In the following example, we run all checks without density estimates and with a reduced set of quantiles:

results <- summariseMeasurementUse(
  cdm = cdm,
  codes = respiratory_function_codes,
  estimates = list(
    measurement_summary = c("min", "q25", "median", "q75", "max"),
    measurement_value_as_number = c(
      "min", "q25", "median", "q75", "max",
      "count_missing", "percentage_missing"
    ),
    measurement_value_as_concept = c("count", "percentage")
  )
)

results |>
  tableMeasurementValueAsNumber()
CDM name Concept name Concept ID Source concept name Source concept ID Domain ID Unit concept name Unit concept ID Estimate name Estimate value
respiratory_function
Eunomia overall overall overall overall overall No matching concept 0 N 8,728
Median [Q25 – Q75]
Range
Missing value, N (%) 8,728 (100.00%)
Measurement of respiratory function 4052083 Measurement of respiratory function 4052083 Measurement No matching concept 0 N 4,088
Median [Q25 – Q75]
Range
Missing value, N (%) 4,088 (100.00%)
FEV1/FVC 3011505 FEV1/FVC 3011505 Measurement No matching concept 0 N 2,320
Median [Q25 – Q75]
Range
Missing value, N (%) 2,320 (100.00%)
Spirometry 4133840 Spirometry 4133840 Measurement No matching concept 0 N 2,320
Median [Q25 – Q75]
Range
Missing value, N (%) 2,320 (100.00%)

Histogram estimates

Histogram-style summaries can be obtained using the histogram argument.

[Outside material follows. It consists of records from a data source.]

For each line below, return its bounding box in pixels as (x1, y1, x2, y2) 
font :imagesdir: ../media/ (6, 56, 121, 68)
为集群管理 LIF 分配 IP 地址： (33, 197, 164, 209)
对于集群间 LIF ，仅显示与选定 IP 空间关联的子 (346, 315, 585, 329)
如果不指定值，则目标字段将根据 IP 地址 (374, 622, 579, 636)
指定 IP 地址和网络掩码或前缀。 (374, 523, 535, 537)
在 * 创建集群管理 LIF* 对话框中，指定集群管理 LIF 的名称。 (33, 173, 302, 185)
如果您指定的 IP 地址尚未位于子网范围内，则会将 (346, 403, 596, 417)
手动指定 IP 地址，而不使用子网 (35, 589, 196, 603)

This allows users to specify custom bins for the following variables:

  • "days_between_measurements"

  • "measurements_per_subject"

  • "value_as_number"

In the example below, we generate histogram summaries for days between measurements and measurements per subject using custom bandwidths.

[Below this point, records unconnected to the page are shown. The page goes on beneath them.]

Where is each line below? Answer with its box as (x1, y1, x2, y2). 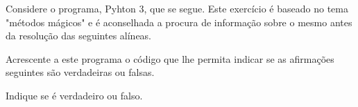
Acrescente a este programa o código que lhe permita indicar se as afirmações (6, 51, 334, 66)
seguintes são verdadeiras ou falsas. (6, 65, 155, 79)
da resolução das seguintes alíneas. (6, 28, 152, 43)
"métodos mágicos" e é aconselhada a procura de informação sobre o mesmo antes (6, 14, 352, 29)
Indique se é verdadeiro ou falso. (6, 88, 143, 102)
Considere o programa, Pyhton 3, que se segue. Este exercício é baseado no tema (6, 1, 348, 15)
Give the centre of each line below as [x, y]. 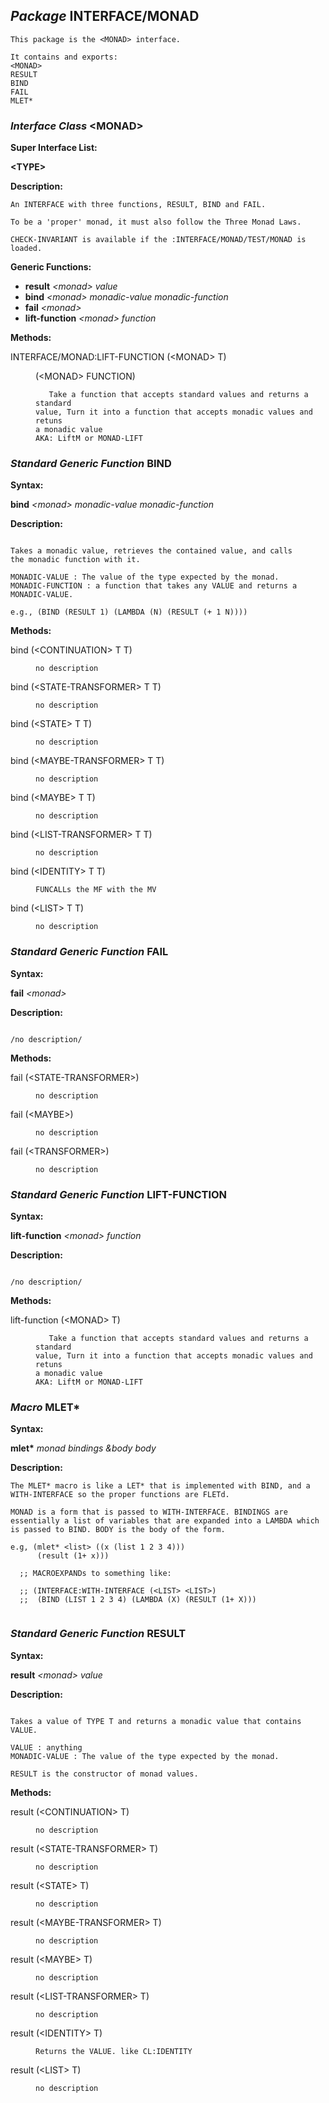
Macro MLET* [45, 1407]
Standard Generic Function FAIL [89, 952]
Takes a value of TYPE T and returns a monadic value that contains [156, 1721]
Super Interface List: [54, 148]
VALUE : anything [46, 1747]
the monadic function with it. [75, 560]
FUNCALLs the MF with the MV [96, 890]
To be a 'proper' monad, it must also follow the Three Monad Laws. [156, 222]

results <- summariseMeasurementUse(
  cdm = cdm,
  codes = respiratory_function_codes,
  estimates = NULL,
  histogram = list(
    "days_between_measurements" = list(
      '0 to 100' = c(0, 100), '100 to 200' = c(101, 200),
      '201 to 300' = c(201, 300), '301 to Inf' = c(301, Inf)
    ),
    "measurements_per_subject" = list(
      '0 to 1' = c(0, 1), '2 to 3' = c(2, 3),
      '4 to 5' = c(4, 5), '6 to 7' = c(6, 7),
      '8+' = c(8, 1000)
    )
  )
)

results |>
  plotMeasurementSummary(
    x = "variable_level", 
    plotType = "barplot",
    colour = "variable_level"
  )

results |>
  plotMeasurementSummary(
    x = "variable_level", 
    y = "measurements_per_subject",
    plotType = "barplot",
    colour = "variable_level"
  )

Note that density and histogram estimates do not appear in tables, these are just visualised in plot functions by using the plot types “densityplot” and “barplot” respectively.

Other arguments

The study period can be restricted using the dateRange argument. In addition, to reduce computational time, diagnostics are by default performed on a random sample of 20,000 persons. This sample size can be modified using personSample, or sampling can be disabled entirely by setting personSample = NULL.